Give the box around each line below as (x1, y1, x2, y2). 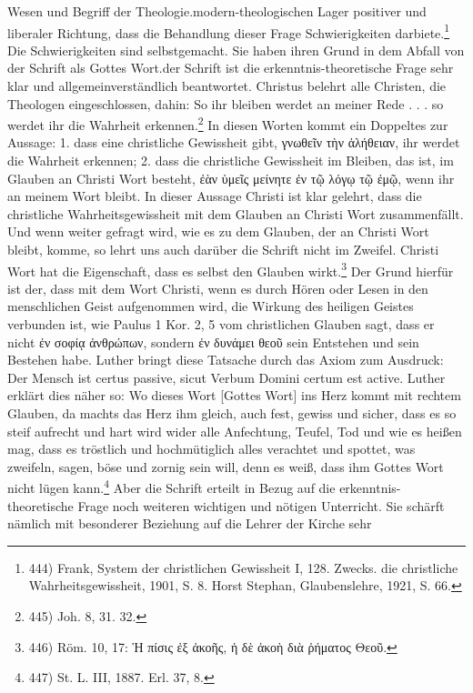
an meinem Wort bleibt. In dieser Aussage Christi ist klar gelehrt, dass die (7, 186, 422, 206)
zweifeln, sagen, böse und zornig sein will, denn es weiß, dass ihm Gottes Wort (7, 457, 444, 476)
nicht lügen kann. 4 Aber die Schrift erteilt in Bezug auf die (7, 476, 336, 497)
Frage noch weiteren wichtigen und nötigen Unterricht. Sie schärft (77, 496, 445, 515)
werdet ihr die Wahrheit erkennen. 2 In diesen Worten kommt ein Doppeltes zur (7, 113, 448, 134)
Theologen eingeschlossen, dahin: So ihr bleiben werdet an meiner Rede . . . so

▶ **Your objective**:
Extract every line from the records above that contains the word "dass".

▶ **Response to this exercise**:
an meinem Wort bleibt. In dieser Aussage Christi ist klar gelehrt, dass die (7, 186, 422, 206)
zweifeln, sagen, böse und zornig sein will, denn es weiß, dass ihm Gottes Wort (7, 457, 444, 476)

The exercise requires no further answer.